### Task
The whole listing must be returned exactly, with no line missing.

### Data listing
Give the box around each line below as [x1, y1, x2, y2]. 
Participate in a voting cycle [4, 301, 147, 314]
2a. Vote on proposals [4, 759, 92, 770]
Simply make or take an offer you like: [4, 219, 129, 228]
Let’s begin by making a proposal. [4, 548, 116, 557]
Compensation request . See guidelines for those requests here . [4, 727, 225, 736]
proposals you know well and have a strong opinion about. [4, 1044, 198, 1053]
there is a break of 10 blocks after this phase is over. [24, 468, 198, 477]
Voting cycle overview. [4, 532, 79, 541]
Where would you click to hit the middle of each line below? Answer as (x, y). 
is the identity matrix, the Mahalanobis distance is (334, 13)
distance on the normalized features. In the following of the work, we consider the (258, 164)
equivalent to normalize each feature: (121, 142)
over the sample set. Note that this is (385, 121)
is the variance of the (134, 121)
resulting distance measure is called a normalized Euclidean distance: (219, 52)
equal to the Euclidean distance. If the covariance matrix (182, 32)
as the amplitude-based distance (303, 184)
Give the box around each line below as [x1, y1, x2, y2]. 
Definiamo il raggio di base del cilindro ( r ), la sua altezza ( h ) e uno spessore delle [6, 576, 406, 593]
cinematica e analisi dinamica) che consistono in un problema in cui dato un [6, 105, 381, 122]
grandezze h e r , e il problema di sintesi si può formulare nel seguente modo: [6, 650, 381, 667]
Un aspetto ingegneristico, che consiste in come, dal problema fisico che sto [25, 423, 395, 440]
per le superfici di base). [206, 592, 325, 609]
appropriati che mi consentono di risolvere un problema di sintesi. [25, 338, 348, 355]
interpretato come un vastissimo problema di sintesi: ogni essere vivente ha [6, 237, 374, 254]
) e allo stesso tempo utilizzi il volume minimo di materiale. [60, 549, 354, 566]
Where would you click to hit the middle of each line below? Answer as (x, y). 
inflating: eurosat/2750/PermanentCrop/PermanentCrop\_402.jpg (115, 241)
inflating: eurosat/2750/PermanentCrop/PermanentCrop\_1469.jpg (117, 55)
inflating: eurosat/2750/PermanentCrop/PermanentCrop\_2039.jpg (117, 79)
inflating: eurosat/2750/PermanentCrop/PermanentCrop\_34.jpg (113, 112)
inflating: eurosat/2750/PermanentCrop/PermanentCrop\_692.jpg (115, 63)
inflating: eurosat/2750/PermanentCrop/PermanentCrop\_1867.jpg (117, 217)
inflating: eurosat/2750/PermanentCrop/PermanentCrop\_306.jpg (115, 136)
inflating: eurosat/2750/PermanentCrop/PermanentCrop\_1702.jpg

### Your solution
Give the box around each line below as [x1, y1, x2, y2]. 
Participate in a voting cycle [4, 301, 147, 314]
2a. Vote on proposals [4, 759, 92, 770]
Simply make or take an offer you like: [4, 219, 129, 228]
Let’s begin by making a proposal. [4, 548, 116, 557]
Compensation request . See guidelines for those requests here . [4, 727, 225, 736]
proposals you know well and have a strong opinion about. [4, 1044, 198, 1053]
there is a break of 10 blocks after this phase is over. [24, 468, 198, 477]
Voting cycle overview. [4, 532, 79, 541]
Where would you click to hit the middle of each line below? Answer as (x, y). 
is the identity matrix, the Mahalanobis distance is (334, 13)
distance on the normalized features. In the following of the work, we consider the (258, 164)
equivalent to normalize each feature: (121, 142)
over the sample set. Note that this is (385, 121)
is the variance of the (134, 121)
resulting distance measure is called a normalized Euclidean distance: (219, 52)
equal to the Euclidean distance. If the covariance matrix (182, 32)
as the amplitude-based distance (303, 184)
Give the box around each line below as [x1, y1, x2, y2]. 
Definiamo il raggio di base del cilindro ( r ), la sua altezza ( h ) e uno spessore delle [6, 576, 406, 593]
cinematica e analisi dinamica) che consistono in un problema in cui dato un [6, 105, 381, 122]
grandezze h e r , e il problema di sintesi si può formulare nel seguente modo: [6, 650, 381, 667]
Un aspetto ingegneristico, che consiste in come, dal problema fisico che sto [25, 423, 395, 440]
per le superfici di base). [206, 592, 325, 609]
appropriati che mi consentono di risolvere un problema di sintesi. [25, 338, 348, 355]
interpretato come un vastissimo problema di sintesi: ogni essere vivente ha [6, 237, 374, 254]
) e allo stesso tempo utilizzi il volume minimo di materiale. [60, 549, 354, 566]
Where would you click to hit the middle of each line below? Answer as (x, y). 
inflating: eurosat/2750/PermanentCrop/PermanentCrop\_402.jpg (115, 241)
inflating: eurosat/2750/PermanentCrop/PermanentCrop\_1469.jpg (117, 55)
inflating: eurosat/2750/PermanentCrop/PermanentCrop\_2039.jpg (117, 79)
inflating: eurosat/2750/PermanentCrop/PermanentCrop\_34.jpg (113, 112)
inflating: eurosat/2750/PermanentCrop/PermanentCrop\_692.jpg (115, 63)
inflating: eurosat/2750/PermanentCrop/PermanentCrop\_1867.jpg (117, 217)
inflating: eurosat/2750/PermanentCrop/PermanentCrop\_306.jpg (115, 136)
inflating: eurosat/2750/PermanentCrop/PermanentCrop\_1702.jpg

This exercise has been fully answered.